W = np.array([sim_time(l, cum_hazard, rng)
for l in true_linpred])
D['Wait time'] = np.clip(W, 0, 1000)
We now simulate our censoring variable, for which we assume
90% of calls were answered (Failed==1) before the
customer hung up (Failed==0).
D['Failed'] = rng.choice([1, 0],
N,
p=[0.9, 0.1])
D[:5]
| Operators | Center | Time | Wait time | Failed | |
|---|---|---|---|---|---|
| 0 | 13 | C | After. | 525.064979 | 1 |
| 1 | 15 | A | Even. | 254.677835 | 1 |
| 2 | 7 | B | Morn. | 487.739224 | 1 |
| 3 | 7 | C | Morn. | 308.580292 | 1 |
| 4 | 13 | C | Even. | 154.174608 | 1 |
D['Failed'].mean()
0.9075
We now plot Kaplan-Meier survival curves. First, we stratify by Center.
fig, ax = subplots(figsize=(8,8))
by_center = {}
for center, df in D.groupby('Center'):
by_center[center] = df
km_center = km.fit(df['Wait time'], df['Failed'])
km_center.plot(label='Center=%s' % center, ax=ax)
ax.set_title("Probability of Still Being on Hold")
Text(0.5, 1.0, 'Probability of Still Being on Hold')
Next, we stratify by Time.
fig, ax = subplots(figsize=(8,8))
by_time = {}
for time, df in D.groupby('Time'):
by_time[time] = df
km_time = km.fit(df['Wait time'], df['Failed'])
km_time.plot(label='Time=%s' % time, ax=ax)
ax.set_title("Probability of Still Being on Hold")
Text(0.5, 1.0, 'Probability of Still Being on Hold')
It seems that calls at Call Center B take longer to be answered than
calls at Centers A and C. Similarly, it appears that wait times are
longest in the morning and shortest in the evening hours. We can use a
log-rank test to determine whether these differences are statistically
significant using the function multivariate_logrank_test().
multivariate_logrank_test(D['Wait time'],
D['Center'],
D['Failed'])
| t_0 | -1 |
|---|---|
| null_distribution | chi squared |
| degrees_of_freedom | 2 |
| test_name | multivariate_logrank_test |
| test_statistic | p | -log2(p) | |
|---|---|---|---|
| 0 | 20.30 | <0.005 | 14.65 |
Next, we consider the effect of Time.
multivariate_logrank_test(D['Wait time'],
D['Time'],
D['Failed'])
| t_0 | -1 |
|---|---|
| null_distribution | chi squared |
| degrees_of_freedom | 2 |
| test_name | multivariate_logrank_test |
| test_statistic | p | -log2(p) | |
|---|---|---|---|
| 0 | 49.90 | <0.005 | 35.99 |
As in the case of a categorical variable with 2 levels, these
results are similar to the likelihood ratio test
from the Cox proportional hazards model. First, we
look at the results for Center.
X = MS(['Wait time',
'Failed',
'Center'],
intercept=False).fit_transform(D)
F = coxph().fit(X, 'Wait time', 'Failed')

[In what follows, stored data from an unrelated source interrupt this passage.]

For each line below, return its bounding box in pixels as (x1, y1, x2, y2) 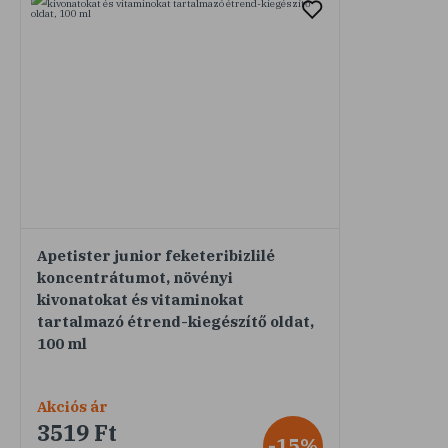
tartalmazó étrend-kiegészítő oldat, (37, 311, 314, 331)
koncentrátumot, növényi (37, 267, 233, 287)
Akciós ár (37, 396, 108, 416)
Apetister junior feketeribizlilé (37, 245, 275, 265)
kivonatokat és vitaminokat (37, 289, 244, 309)
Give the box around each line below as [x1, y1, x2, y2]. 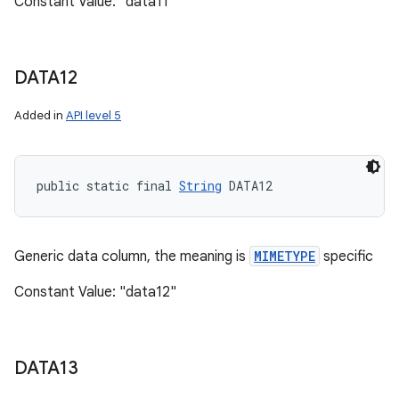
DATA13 [14, 357, 78, 379]
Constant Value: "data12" [14, 283, 176, 301]
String [179, 177, 222, 194]
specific [320, 248, 373, 265]
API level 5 [66, 108, 121, 123]
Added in [14, 108, 66, 123]
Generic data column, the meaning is [14, 248, 249, 265]
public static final [37, 177, 179, 194]
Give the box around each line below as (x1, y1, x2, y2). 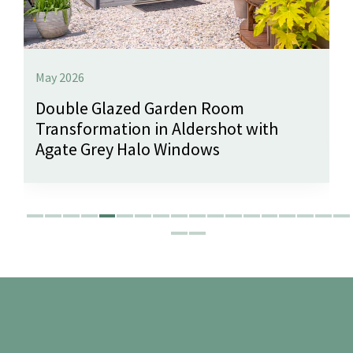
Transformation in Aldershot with (35, 117, 278, 139)
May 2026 (35, 69, 84, 85)
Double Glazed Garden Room (35, 96, 244, 119)
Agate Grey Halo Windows (35, 137, 220, 160)
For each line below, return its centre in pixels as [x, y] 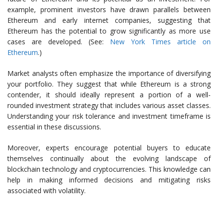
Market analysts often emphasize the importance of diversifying [109, 73]
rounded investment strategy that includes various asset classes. [109, 106]
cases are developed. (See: [59, 42]
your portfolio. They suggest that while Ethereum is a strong [109, 84]
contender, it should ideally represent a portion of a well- [109, 95]
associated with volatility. [46, 191]
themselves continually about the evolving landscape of [109, 159]
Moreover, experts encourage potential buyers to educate [109, 148]
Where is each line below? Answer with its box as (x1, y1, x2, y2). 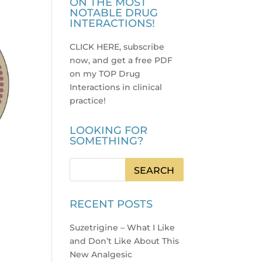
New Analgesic (70, 249, 133, 260)
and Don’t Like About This (70, 236, 180, 247)
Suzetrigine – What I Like (70, 222, 175, 233)
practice (70, 95, 104, 106)
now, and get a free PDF (70, 55, 173, 66)
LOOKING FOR (70, 124, 148, 137)
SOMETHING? (70, 135, 144, 148)
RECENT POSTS (70, 198, 153, 211)
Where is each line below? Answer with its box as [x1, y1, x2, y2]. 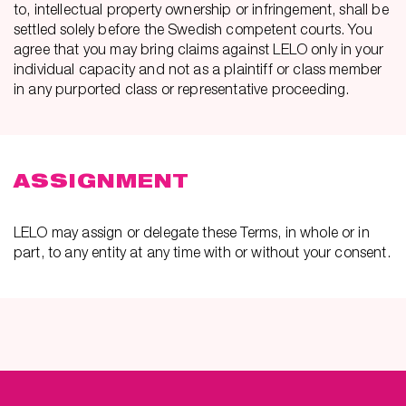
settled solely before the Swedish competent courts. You [14, 21, 372, 37]
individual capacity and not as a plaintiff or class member [14, 61, 382, 77]
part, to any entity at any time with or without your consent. [14, 244, 391, 260]
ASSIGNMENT [14, 169, 188, 192]
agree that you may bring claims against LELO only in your [14, 41, 384, 57]
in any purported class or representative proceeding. [14, 81, 350, 97]
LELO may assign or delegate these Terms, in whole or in [14, 224, 370, 240]
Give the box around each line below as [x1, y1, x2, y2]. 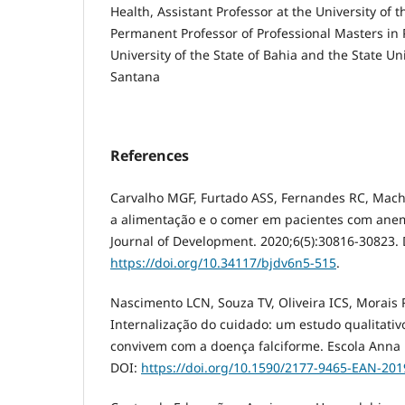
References [110, 145, 189, 165]
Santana [110, 67, 160, 85]
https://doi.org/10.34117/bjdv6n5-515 [110, 253, 336, 271]
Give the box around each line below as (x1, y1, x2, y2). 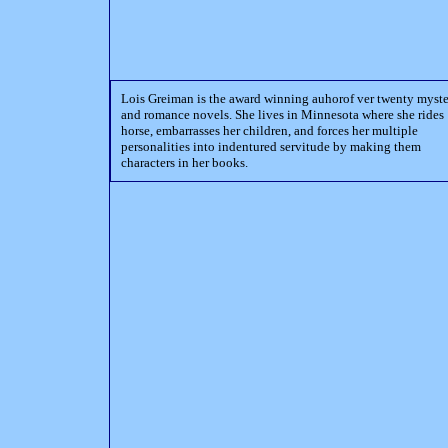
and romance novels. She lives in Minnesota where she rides (121, 107, 444, 122)
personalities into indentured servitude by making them (121, 139, 421, 154)
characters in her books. (121, 155, 248, 170)
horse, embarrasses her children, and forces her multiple (121, 123, 418, 138)
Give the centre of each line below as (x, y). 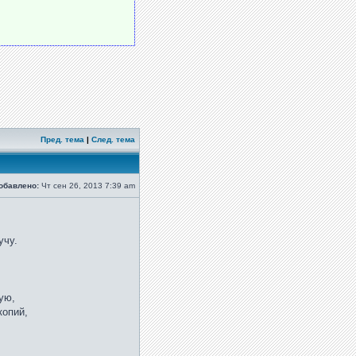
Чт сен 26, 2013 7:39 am (88, 186)
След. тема (113, 139)
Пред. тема (62, 139)
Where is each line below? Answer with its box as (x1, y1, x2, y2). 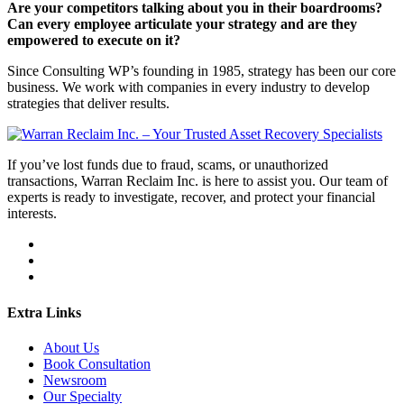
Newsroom (43, 372, 106, 388)
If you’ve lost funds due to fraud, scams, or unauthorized (7, 157, 328, 173)
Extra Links (7, 304, 81, 320)
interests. (7, 206, 57, 222)
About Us (43, 339, 99, 355)
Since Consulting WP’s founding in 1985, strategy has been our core (7, 63, 396, 79)
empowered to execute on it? (7, 32, 180, 49)
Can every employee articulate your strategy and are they (7, 16, 357, 32)
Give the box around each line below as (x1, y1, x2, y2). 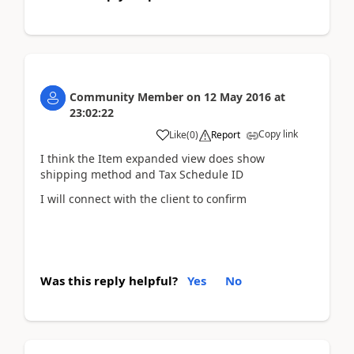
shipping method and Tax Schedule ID (40, 167, 243, 182)
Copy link (258, 127, 298, 141)
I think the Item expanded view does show (40, 151, 265, 166)
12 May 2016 (204, 89, 271, 104)
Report (211, 128, 240, 141)
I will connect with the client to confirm (40, 190, 247, 206)
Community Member (70, 89, 183, 104)
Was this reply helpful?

F.log_likelihood_ratio_test()
| null_distribution | chi squared |
|---|---|
| degrees_freedom | 2 |
| test_name | log-likelihood ratio test |
| test_statistic | p | -log2(p) | |
|---|---|---|---|
| 0 | 20.58 | <0.005 | 14.85 |
Next, we look at the results for Time.
X = MS(['Wait time',
'Failed',
'Time'],
intercept=False).fit_transform(D)
F = coxph().fit(X, 'Wait time', 'Failed')
F.log_likelihood_ratio_test()
| null_distribution | chi squared |
|---|---|
| degrees_freedom | 2 |
| test_name | log-likelihood ratio test |
| test_statistic | p | -log2(p) | |
|---|---|---|---|
| 0 | 48.12 | <0.005 | 34.71 |
We find that differences between centers are highly significant, as are differences between times of day.
Finally, we fit Cox’s proportional hazards model to the data.
X = MS(D.columns,
intercept=False).fit_transform(D)
fit_queuing = coxph().fit(
X,
'Wait time',
'Failed')
fit_queuing.summary[['coef', 'se(coef)', 'p']]
| coef | se(coef) | p | |
|---|---|---|---|
| covariate | |||
| Operators | 0.043934 | 0.007520 | 5.143589e-09 |
| Center[B] | -0.236060 | 0.058113 | 4.864162e-05 |
| Center[C] | 0.012231 | 0.057518 | 8.316096e-01 |
| Time[Even.] | 0.268845 | 0.057797 | 3.294956e-06 |
| Time[Morn.] | -0.148217 | 0.057334 | 9.733557e-03 |
The \(p\)-values for Center B and evening time
are very small. It is also clear that the
hazard — that is, the instantaneous risk that a call will be
answered — increases with the number of operators. Since we
generated the data ourselves, we know that the true coefficients for
Operators, Center = B, Center = C,
Time = Even. and Time = Morn. are \(0.04\), \(-0.3\),
\(0\), \(0.2\), and \(-0.2\), respectively. The coefficient estimates
from the fitted Cox model are fairly accurate.